Reporter: Diki Mardiansyah | Editor: Handoyo .
KONTAN.CO.ID - JAKARTA. Subsidi energi tahun ini diprediksi akan mengalami peningkatan signifikan. Pemerintah diminta untuk memastikan subsidi energi (BBM dan listrik) tepat sasaran guna menjaga daya beli masyarakat.
Catatan Kontan menunjukkan bahwa Kementerian Keuangan (Kemenkeu) memperkirakan anggaran subsidi energi tahun ini akan melonjak. Hingga akhir Mei 2024, Kemkeu mencatat realisasi subsidi energi mencapai Rp 56,9 triliun.
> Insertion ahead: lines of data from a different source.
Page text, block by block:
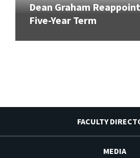
Dean Graham
Five-Year Term
FACULTY
MEDIA
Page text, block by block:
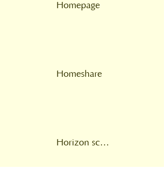
Homepage
Homeshare
Horizon scanning
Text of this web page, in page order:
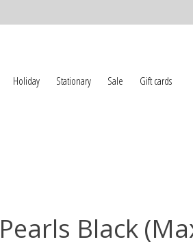
Holiday Stationary Sale Gift cards
Pearls Black
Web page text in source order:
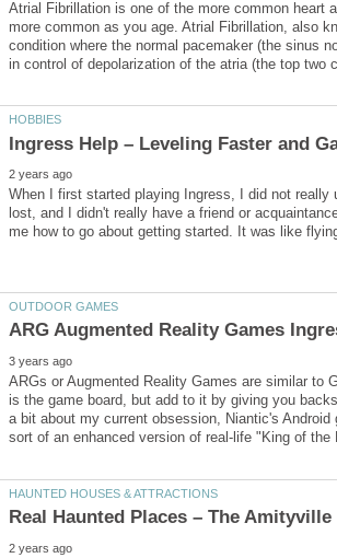
Atrial Fibrillation is one of the more common heart
more common as you age. Atrial Fibrillation, also
condition where the normal pacemaker (the sinus
When I first started playing Ingress, I did not really
lost, and I didn't really have a friend or
ARGs or Augmented Reality Games are similar to
is the game board, but add to it by giving you
a bit about my current obsession, Niantic's
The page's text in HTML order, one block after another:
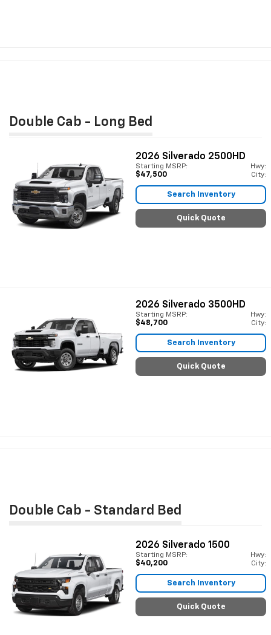
Double Cab - Long Bed
2026 Silverado 2500HD
Starting MSRP:
$47,500
Hwy:
City:
Search Inventory
Quick Quote
2026 Silverado 3500HD
Starting MSRP:
$48,700
Hwy:
City:
Search Inventory
Quick Quote
Double Cab - Standard Bed
2026 Silverado 1500
Starting MSRP:
$40,200
Hwy:
City:
Search Inventory
Quick Quote
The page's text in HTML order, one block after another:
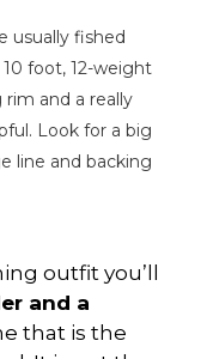
usually fished
foot, 12-weight
and a really
Look for a big
line and backing
outfit you’ll
and a
that is the
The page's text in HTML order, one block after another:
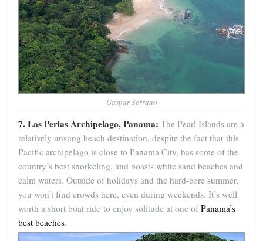
Gaspar Serrano
7. Las Perlas Archipelago, Panama: The Pearl Islands are a
relatively unsung beach destination, despite the fact that this
Pacific archipelago is close to Panama City, has some of the
country’s best snorkeling, and boasts white sand beaches and
calm waters. Outside of holidays and the hard-core summer,
you won’t find crowds here, even during weekends. It’s well
worth a short boat ride to enjoy solitude at one ofPanama’s
best beaches.
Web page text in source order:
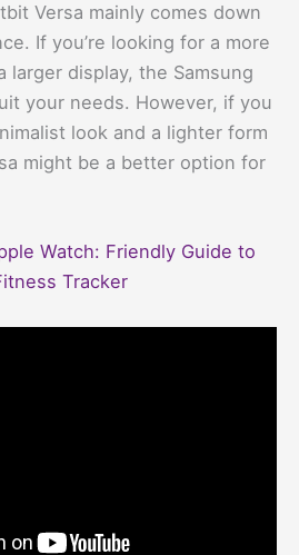
Versa mainly comes down
If you’re looking for a more
larger display, the Samsung
your needs. However, if you
look and a lighter form
might be a better option for
Watch: Friendly Guide to
Tracker
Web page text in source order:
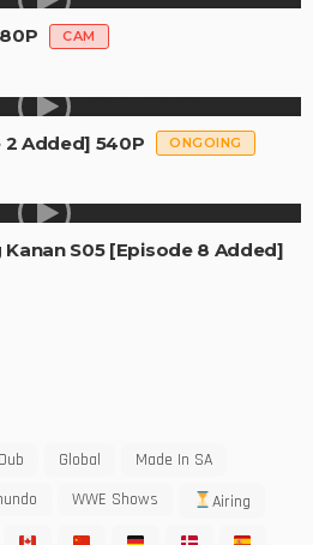
CAM
2 Added] 540P ONGOING
S05 [Episode 8 Added]
Global
Made In SA
WWE Shows Airing
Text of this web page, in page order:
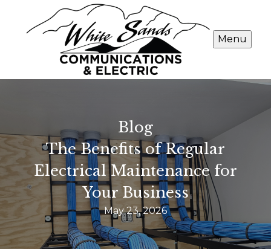
Menu
Blog
The Benefits of Regular
Electrical Maintenance for
Your Business
May 23, 2026
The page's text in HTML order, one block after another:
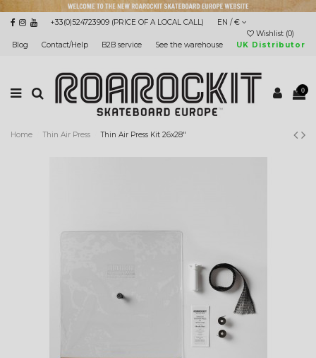
+33(0)524723909 (PRICE OF A LOCAL CALL)
EN / €
Wishlist (0)
Blog
Contact/Help B2B service See the warehouse UK Distributor
0
Home Thin Air Press Thin Air Press Kit 26x28"
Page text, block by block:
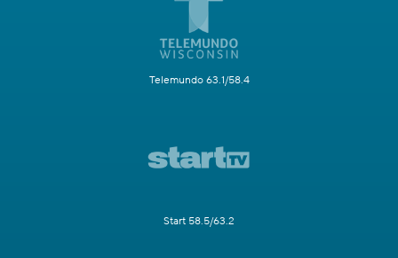
Telemundo 63.1/58.4
Start 58.5/63.2
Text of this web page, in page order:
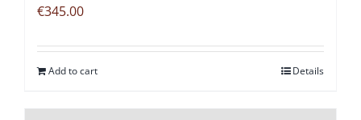
€345.00
Add to cart Details
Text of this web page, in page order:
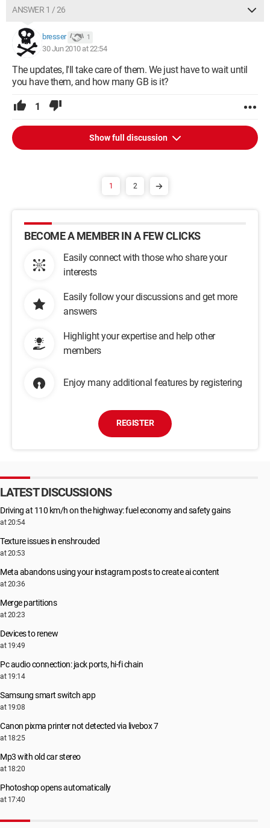
Device path: ROOT\UNKNOWN\0000
DN_ROOT_ENUMERATED
DN_HAS_PROBLEM
DN_DISABLEABLE
DN_NT_ENUMERATOR
DN_NT_DRIVER
Parent: HTREE\ROOT\0
Root\*ISATAP\0000
Root\*ISATAP\0001
Root\*TUNMP\0000
Root\LEGACY_ATAPI\0000
Root\LEGACY_BEEP\0000
Root\LEGACY_CRCDISK\0000
Root\LEGACY_DRIVERHARDWAREV2\0000
Root\LEGACY_HTTP\0000
Root\LEGACY_INTELKMD\0000
Root\LEGACY_IRDA\0000
Root\LEGACY_KSECDD\0000
Root\LEGACY_MFEBOPK\0000
Root\LEGACY_MFERKDK\0000
Root\LEGACY_MFESMFK\0000
Root\LEGACY_MOUNTMGR\0000
Root\LEGACY_NATIVEWIFIP\0000
Root\LEGACY_NDIS\0000
Root\LEGACY_NDISUIO\0000
Root\LEGACY_NDPROXY\0000
Root\LEGACY_NETBT\0000
Root\LEGACY_NSIPROXY\0000
Root\LEGACY_NULL\0000
Root\LEGACY_PSCHED\0000
Root\LEGACY_RASACD\0000
Root\LEGACY_RDPCDD\0000
Root\LEGACY_RDPENCDD\0000
Root\LEGACY_SECDRV\0000
Root\LEGACY_SMB\0000
Root\LEGACY_SPLDR\0000
Root\LEGACY_TCPIP\0000
Root\LEGACY_TDX\0000
Root\LEGACY_VGASAVE\0000
Root\LEGACY_VOLMGRX\0000
Root\LEGACY_VOLSNAP\0000
Root\LEGACY_WDF01000\0000
Root\MS_L2TPMINIPORT\0000
Root\MS_NDISWANBH\0000
Root\MS_NDISWANIP\0000
Root\MS_NDISWANIPV6\0000
Root\MS_PPPOEMINIPORT\0000
ANSWER 1 / 26
bresser 1
30 Jun 2010 at 22:54
The updates, I'll take care of them. We just have to wait until
you have them, and how many GB is it?
1
Show full discussion
1 2
BECOME A MEMBER IN A FEW CLICKS
Easily connect with those who share your
interests
Easily follow your discussions and get more
answers
Highlight your expertise and help other
members
Enjoy many additional features by registering
REGISTER
LATEST DISCUSSIONS
Driving at 110 km/h on the highway: fuel economy and safety gains
at 20:54
Texture issues in enshrouded
at 20:53
Meta abandons using your instagram posts to create ai content
at 20:36
Merge partitions
at 20:23
Devices to renew
at 19:49
Pc audio connection: jack ports, hi-fi chain
at 19:14
Samsung smart switch app
at 19:08
Canon pixma printer not detected via livebox 7
at 18:25
Mp3 with old car stereo
at 18:20
Photoshop opens automatically
at 17:40
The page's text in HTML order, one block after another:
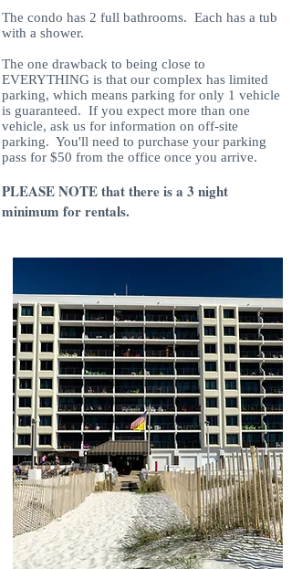
The condo has 2 full bathrooms. Each has a tub
with a shower.
The one drawback to being close to
EVERYTHING is that our complex has limited
parking, which means parking for only 1 vehicle
is guaranteed. If you expect more than one
vehicle, ask us for information on off-site
parking. You'll need to purchase your parking
pass for $50 from the office once you arrive.
PLEASE NOTE that there is a 3 night
minimum for rentals.

Anggaran ini terdiri dari subsidi bahan bakar minyak (BBM) sebesar Rp 6,6 triliun, elpiji tabung 3 kilogram (kg) Rp 26,8 triliun, dan listrik sebesar Rp 23,5 triliun.
Volume subsidi BBM tercatat mencapai 5,57 juta kiloliter (kl), turun 1,0% year-on-year (YoY), sementara elpiji 3 kg mencapai 2,7 juta metrik ton, naik 1,9% yoy. Subsidi listrik mencapai 40,4 juta pelanggan, meningkat 3,1% dibanding periode yang sama tahun lalu. Pemerintah juga telah membayarkan tagihan kompensasi kepada Pertamina dan PLN sebesar Rp 53,8 triliun pada kuartal I-2024.
Baca Juga: Tarif Listrik Triwulan III Tidak Berubah, Ini yang Dilakukan PLN
Pada tahun 2024, Pemerintah melalui Kementerian Energi dan Sumber Daya Mineral (ESDM) menetapkan target subsidi energi sebesar Rp 186,9 triliun, yang terdiri dari Rp 113,3 triliun untuk subsidi BBM dan Liquified Petroleum Gas (LPG), serta Rp 73,6 triliun untuk subsidi listrik.
Dengan meningkatnya subsidi energi, pemerintah diharapkan dapat menyalurkan subsidi dengan tepat sasaran agar daya beli masyarakat tetap terjaga.
"BBM subsidi adalah kewenangan penuh pemerintah, Pertamina menjalankan penugasan sesuai arahan pemerintah," kata Vice President Corporate Communication PT Pertamina (Persero), Fadjar Djoko Santoso kepada Kontan, Selasa (2/7).
Wakil Ketua Komisi VII DPR RI Eddy Soeparno mengatakan, subsidi energi diperlukan untuk menjaga daya beli masyarakat. Namun, yang perlu diperhatikan adalah subsidi energi yang tepat sasaran agar anggaran benar-benar dirasakan oleh masyarakat kurang mampu, bukan dinikmati oleh mereka yang mampu.
"Selain itu, harus ada penghematan dalam subsidi energi agar tepat sasaran. Jika subsidi dicabut, akan berpengaruh pada daya beli masyarakat," ungkap Eddy kepada Kontan, Selasa (2/7).
Direktur Eksekutif Center of Reform on Economics (CORE), Mohammad Faisal, mengatakan kebijakan subsidi energi penting untuk menjaga daya beli masyarakat di tengah maraknya Pemutusan Hubungan Kerja (PHK) di industri tekstil, efek pelemahan rupiah, dan penurunan daya beli kelas menengah.
Baca Juga: Awas Kenaikan Harga Energi dan Pangan Membayangi Laju Inflasi Tahun Ini
"Peran APBN bukan hanya untuk kesehatan, tetapi juga untuk mendukung pertumbuhan ekonomi dan menjaga daya beli masyarakat," ungkapnya kepada Kontan, Selasa (2/7).
Faisal menambahkan, kebijakan-kebijakan yang menjaga daya beli masyarakat sangat penting, dan subsidi, termasuk subsidi BBM, menjadi krusial dalam situasi seperti sekarang.
Pengamat Ekonomi Energi UGM, Fahmy Radhi, menambahkan bahwa membengkaknya subsidi energi adalah konsekuensi dari pertumbuhan ekonomi yang masih di atas 5,2%. Pemerintah masih menahan harga BBM bersubsidi sehingga anggaran membengkak, sementara BBM non-subsidi pun belum naik.